**Exercise brief:** Could you repeat the records below exactly, leaving the pictures out?
=== Begin Enclosure ===
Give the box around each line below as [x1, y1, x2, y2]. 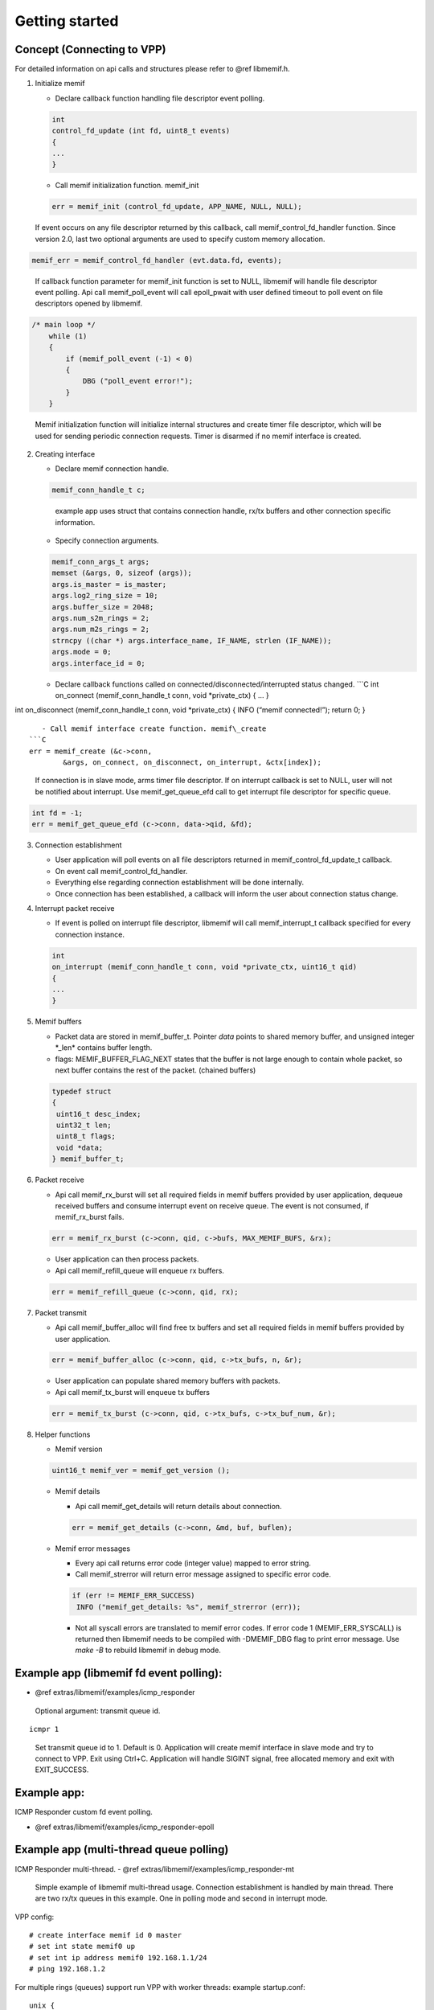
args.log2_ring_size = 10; [51, 591, 158, 601]
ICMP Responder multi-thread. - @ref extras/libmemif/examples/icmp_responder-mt [14, 1864, 295, 1873]
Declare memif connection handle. [55, 464, 170, 474]
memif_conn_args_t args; [51, 557, 150, 567]
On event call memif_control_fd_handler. [55, 866, 188, 876]
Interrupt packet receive [35, 904, 115, 913]
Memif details [55, 1487, 100, 1496]
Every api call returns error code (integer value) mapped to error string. [75, 1558, 311, 1568]
=== End Enclosure ===
**Written answer:**
Give the box around each line below as [x1, y1, x2, y2]. 
args.log2_ring_size = 10; [51, 591, 158, 601]
ICMP Responder multi-thread. - @ref extras/libmemif/examples/icmp_responder-mt [14, 1864, 295, 1873]
Declare memif connection handle. [55, 464, 170, 474]
memif_conn_args_t args; [51, 557, 150, 567]
On event call memif_control_fd_handler. [55, 866, 188, 876]
Interrupt packet receive [35, 904, 115, 913]
Memif details [55, 1487, 100, 1496]
Every api call returns error code (integer value) mapped to error string. [75, 1558, 311, 1568]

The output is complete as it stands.